Fellow in Anesthesia.
Abstract
This study was undertaken to determine the circulatory effects of metocurine (dimethyltubo-curarine) in 7 men scheduled for coronary artery surgery who had been receiving propranolol for at least 6 weeks before morphine-N2O-O2 anesthesia. The study was divided into 4 measurement periods: (1) control after induction; (2) 5 minutes after administration of 0.35 mg/ kg of metocurine; (3) 10 minutes after; (4) 20 minutes after. There were no significant changes in mean blood pressure, heart rate (HR), central venous pressure or arterial blood gases throughout the study. Cardiac index rose significantly from a control value of 1.89±0.1 L/min/m2 to 2.39±0.2 L/min/m2 in period 2 and remained elevated throughout (2.53±0.3 and 2.33±0.2 L/min/m2). Systemic vascular resistance (SVR) fell from a control value of 20.2±1.8 units to 16.1±1.6 units in period 2 and remained below control in periods 3 and 4 (17.2±1.8 and 16.9±1.3).

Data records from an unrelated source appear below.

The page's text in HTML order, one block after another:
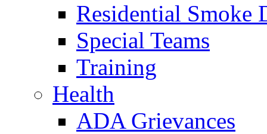
Residential Smoke
Special Teams
Training
Health
ADA Grievances
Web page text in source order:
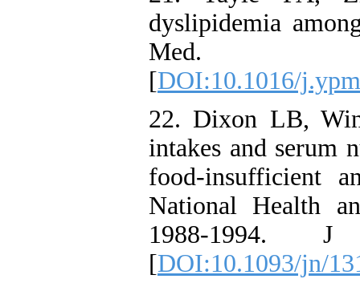
dyslipidemia
Med.
[DOI:10.1016/
22. Dixon LB,
intakes and serum
food-insufficient
National Health
1988-1994. J
[DOI:10.1093/jn/
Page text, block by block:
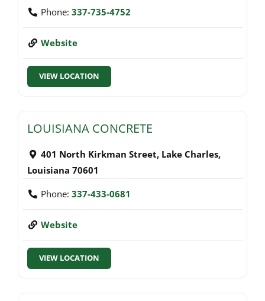
Phone: 337-735-4752
Website
VIEW LOCATION
LOUISIANA CONCRETE
401 North Kirkman Street, Lake Charles,
Louisiana 70601
Phone: 337-433-0681
Website
VIEW LOCATION
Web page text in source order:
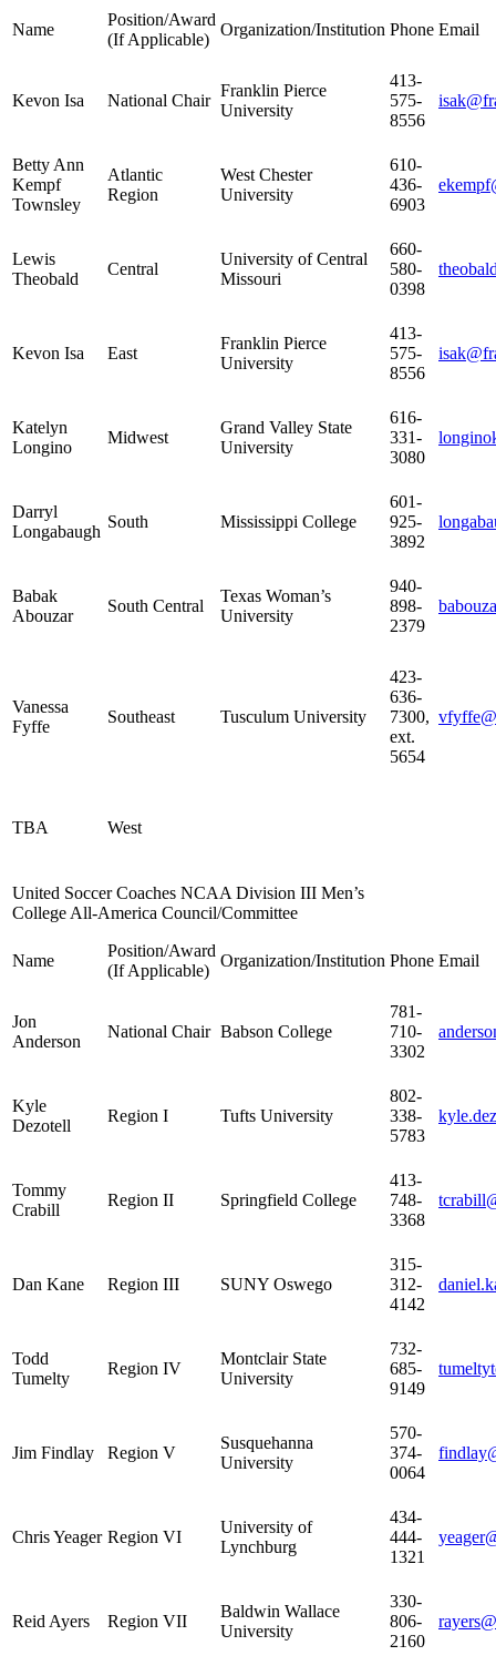
Name
Position/Award
(If Applicable)
Organization/Institution Phone Email
Kevon Isa National Chair
Franklin Pierce
University
413-
575-
8556
Betty Ann
Kempf
Townsley
Atlantic
Region
West Chester
University
610-
436-
6903
Lewis
Theobald
Central
University of Central
Missouri
660-
580-
0398
Kevon Isa East
Franklin Pierce
University
413-
575-
8556
Katelyn
Longino
Midwest
Grand Valley State
University
616-
331-
3080
Darryl
Longabaugh
South Mississippi College
601-
925-
3892
Babak
Abouzar
South Central
Texas Woman’s
University
940-
898-
2379
Vanessa
Fyffe
Southeast Tusculum University
423-
636-
7300,
ext.
5654
TBA West
United Soccer Coaches NCAA Division III Men’s
College All-America Council/Committee
Name
Position/Award
(If Applicable)
Organization/Institution Phone Email
Jon
Anderson
National Chair Babson College
781-
710-
3302
Kyle
Dezotell
Region I Tufts University
802-
338-
5783
Tommy
Crabill
Region II Springfield College
413-
748-
3368
Dan Kane Region III SUNY Oswego
315-
312-
4142
Todd
Tumelty
Region IV
Montclair State
University
732-
685-
9149
Jim Findlay Region V
Susquehanna
University
570-
374-
0064
Chris Yeager Region VI
University of
Lynchburg
434-
444-
1321
Reid Ayers Region VII
Baldwin Wallace
University
330-
806-
2160
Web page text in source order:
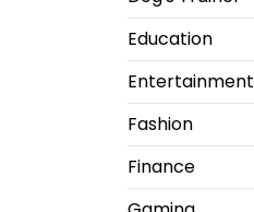
Education
Entertainment
Fashion
Finance
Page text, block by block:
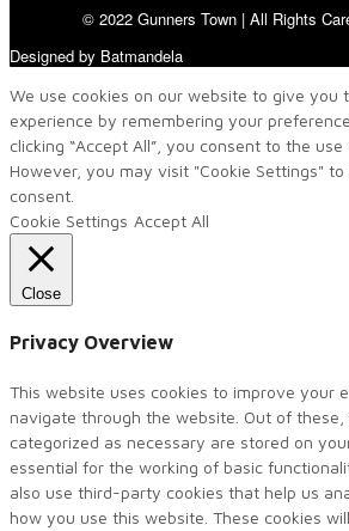
© 2022 Gunners Town | All Rights
Designed by Batmandela
We use cookies on our website to give you
experience by remembering your
clicking “Accept All”, you consent to the use
However, you may visit "Cookie Settings"
consent.
Cookie Settings Accept All
Close
Privacy Overview
This website uses cookies to improve your
navigate through the website. Out of
categorized as necessary are stored on
essential for the working of basic
also use third-party cookies that help us
how you use this website. These cookies
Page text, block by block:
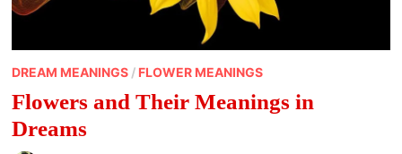
DREAM MEANINGS/ FLOWER MEANINGS
Flowers and Their Meanings in
Dreams
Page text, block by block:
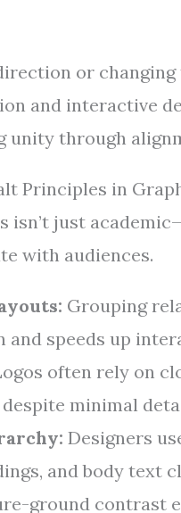
or
and interactive
unity through
Principles in
isn’t just
with audiences.
Grouping
and speeds up
often rely on
minimal
Designers
and body text
ground contrast
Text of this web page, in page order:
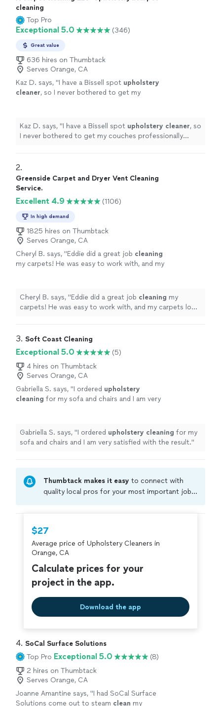
cleaning
Top Pro
Exceptional 5.0 (346)
Great value
636 hires on Thumbtack
Serves Orange, CA
Kaz D. says, "I have a Bissell spot upholstery
cleaner, so I never bothered to get my
Kaz D. says, "I have a Bissell spot upholstery cleaner, so
I never bothered to get my couches professionally
2.
Greenside Carpet and Dryer Vent Cleaning
Service.
Excellent 4.9 (1106)
In high demand
1825 hires on Thumbtack
Serves Orange, CA
Cheryl B. says, "Eddie did a great job cleaning
my carpets! He was easy to work with, and my
Cheryl B. says, "Eddie did a great job cleaning my
carpets! He was easy to work with, and my carpets look
3. Soft Coast Cleaning
Exceptional 5.0
(5)
4 hires on Thumbtack
Serves Orange, CA
Gabriella S. says, "I ordered upholstery
cleaning for my sofa and chairs and I am very
Gabriella S. says, "I ordered upholstery cleaning for my
sofa and chairs and I am very satisfied with the result."
Thumbtack makes it easy to connect with
quality local pros for your most important jobs.
criminal background-check, and jobs are
covered by ourThumbtack Guarantee
$27
Average price of Upholstery Cleaners in
Orange, CA
Calculate prices for your
project in the app.
Download the app
4. SoCal Surface Solutions
Top Pro Exceptional 5.0
(8)
2 hires on Thumbtack
Serves Orange, CA
Joanne Amantine says, "I had SoCal Surface
Solutions come out to steam clean my
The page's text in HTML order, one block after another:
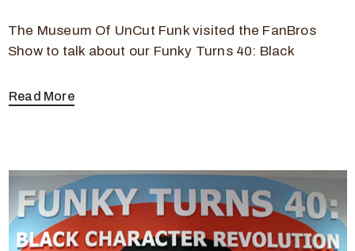
The Museum Of UnCut Funk visited the FanBros
Show to talk about our Funky Turns 40: Black
Read More
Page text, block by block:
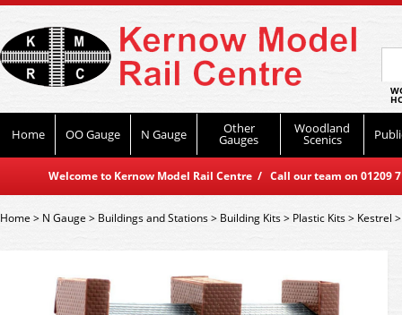
Home OO Gauge N Gauge Other
Gauges
Woodland
Scenics
Welcome to Kernow Model Rail Centre / Call our team on
Home> N Gauge > Buildings and Stations> Building Kits> Plastic Kits> Kestrel
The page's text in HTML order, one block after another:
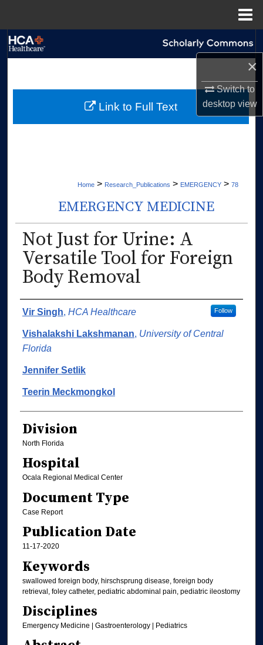
×
Switch to
desktopview
My Account
Home > Research_Publications > EMERGENCY > 78
EMERGENCY MEDICINE
Not Just for Urine: A
Versatile Tool for Foreign
Body Removal
Authors
Vir Singh, HCA Healthcare Follow
Vishalakshi Lakshmanan, University of Central
Florida
Jennifer Setlik
Teerin Meckmongkol
Division
North Florida
Hospital
Ocala Regional Medical Center
Document Type
Case Report
Publication Date
11-17-2020
Keywords
swallowed foreign body, hirschsprung disease, foreign body
retrieval, foley catheter, pediatric abdominal pain, pediatric ileostomy
Disciplines
Emergency Medicine | Gastroenterology | Pediatrics
Link to Full Text
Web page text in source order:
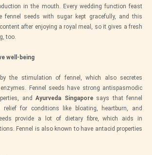
in the mouth. Every wedding function feast
fennel seeds with sugar kept gracefully, and this
after enjoying a royal meal, so it gives a fresh
too.
well-being
the stimulation of fennel, which also secretes
Fennel seeds have strong antispasmodic
and Ayurveda Singaporesays that fennel
relief for conditions like bloating, heartburn, and
provide a lot of dietary fibre, which aids in
Fennel is also known to have antacid properties
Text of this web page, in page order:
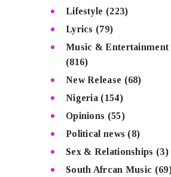
Lifestyle (223)
Lyrics (79)
Music & Entertainment
(816)
New Release (68)
Nigeria (154)
Opinions (55)
Political news (8)
Sex & Relationships (3)
South Afrcan Music
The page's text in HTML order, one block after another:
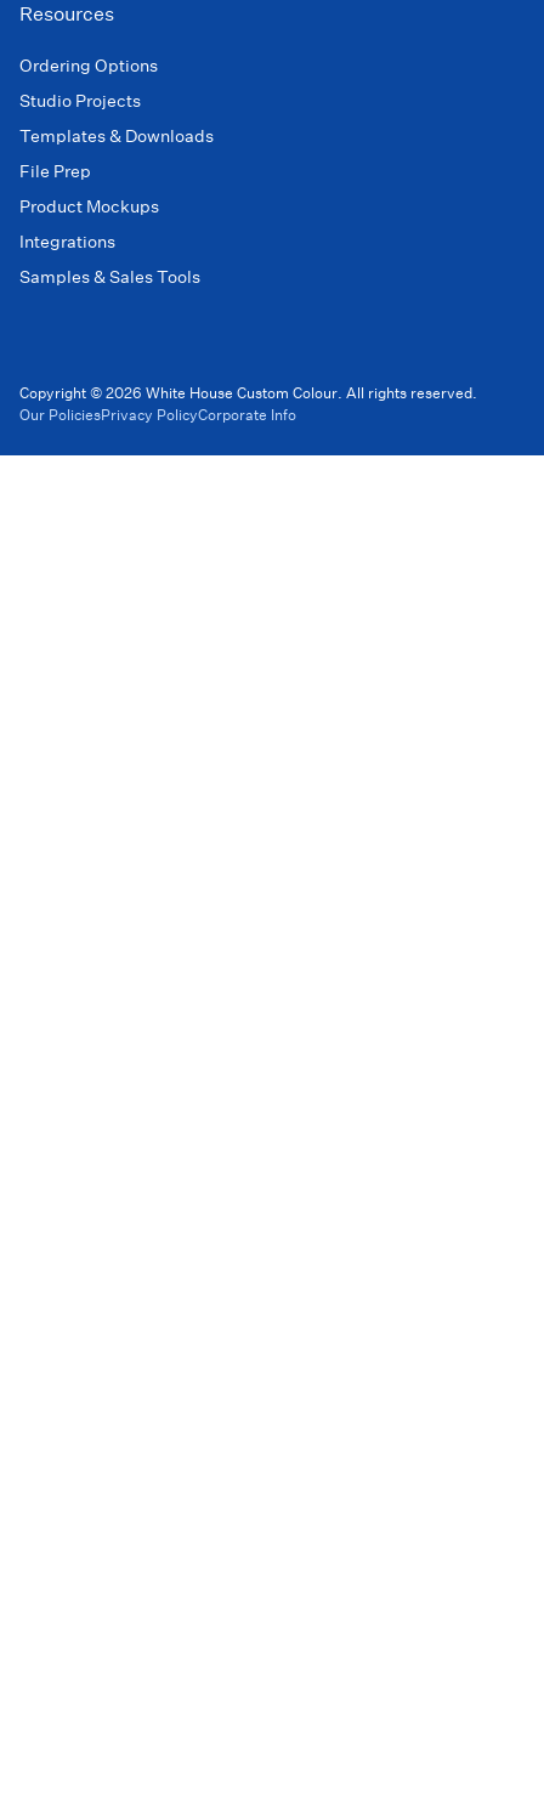
Resources
Ordering Options
Studio Projects
Templates & Downloads
File Prep
Product Mockups
Integrations
Samples & Sales Tools
Copyright © 2026 White House Custom Colour. All rights reserved.
Our PoliciesPrivacy PolicyCorporate Info

These data suggest that metocurine produced a significant decrease in SVR in the presence of propranolol, resulting in an increase in cardiac output (and stroke volume) in a compensated heart, to maintain perfusion pressure. The possibility of a central (cardiac) effect cannot be excluded, but the lack of an increase in HR suggests it would not be clinically significant.